Wednesday 18 July 2018


This site has previously featured manufacturing based in Forest Gate, notably bicycles and the many workshops in the area a hundred years ago. This article features a local company Bonallack’s that made bodies for vehicles, and then later spawned a car dealership surviving till 1990's. There may be a link - see below.


McDonald's now, Bonallack's then

A note on vehicle coach-building

Commercial vehicle building often involves two distinct phases, and often two different companies. A chassis and cab is built by one company say Ford or Volvo.  Then the chassis/cab goes to a bodybuilder to say construct a furniture lorry or tipper truck. 

Historically these bodybuilding companies often grew out of coach-building for horse drawn vehicles (building coaches), and to this day are sometimes referred to as coach builders. So, why should Bonallack's have chosen Forest Gate to establish themselves?

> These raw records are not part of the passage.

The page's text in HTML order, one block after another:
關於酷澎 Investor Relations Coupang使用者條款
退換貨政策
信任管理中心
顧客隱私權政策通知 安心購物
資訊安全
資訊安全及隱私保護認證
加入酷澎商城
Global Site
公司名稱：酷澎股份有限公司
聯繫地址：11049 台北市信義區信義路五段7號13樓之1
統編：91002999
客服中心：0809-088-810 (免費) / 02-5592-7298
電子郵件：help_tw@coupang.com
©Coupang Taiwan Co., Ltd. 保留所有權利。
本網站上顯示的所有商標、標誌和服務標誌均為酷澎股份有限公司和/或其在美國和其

Previous articles on this site - see footnotes for details - have featured a very vibrant cycle-building cottage industry in Forest Gate in the late 1890's. As we have suggested, the "bike craze" may have tapered off around the turn of the century, and there would have been a ready pool of local, Forest Gate, labour capable of providing relevant skills to the still infant industry of commercial vehicle manufacture - in the days before production lines etc.

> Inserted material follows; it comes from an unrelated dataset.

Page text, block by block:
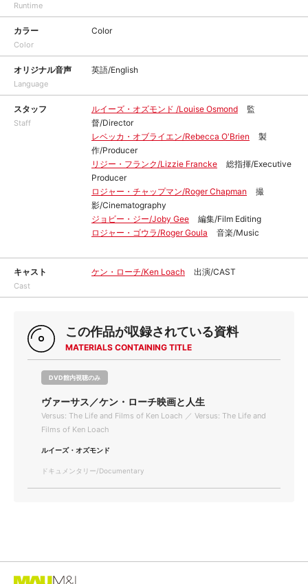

This article concerns a Forest Gate coach-builder Bonallack and Sons Ltd.


One of their vehicles from just before WW1,
made for a Forest Gate confectioner –
outside Bonallack’s premises in Cable
Street near Aldgate (Museum of London blog)
Bonallack’s is a very old established firm and features in the Victoria County History (VCH) for Essex.

Jacob Bonallack came from Cornwall to London in 1825 to build horse wagons, which became renowned for their quality and were exported all over the world. In 1846 he went into partnership with Joseph Briggs as coach makers and coach and cart wheelwrights, at Hanbury Field, Brick Lane, with a shop in John Street. In the 1850s he was making ‘staves and stays for vans and cart bodies’.

In 1870s he handed over running of the business to his grandsons William, John and Walter styled Bonallack and Sons Ltd., wheelwrights of 149 Cable Street (see here). Their connection to this part of East London appears to stem from them taking over in 1886 Stephen Gowar & Co., coach-builder, The Broadway, Stratford, a firm founded in 1839 (see here).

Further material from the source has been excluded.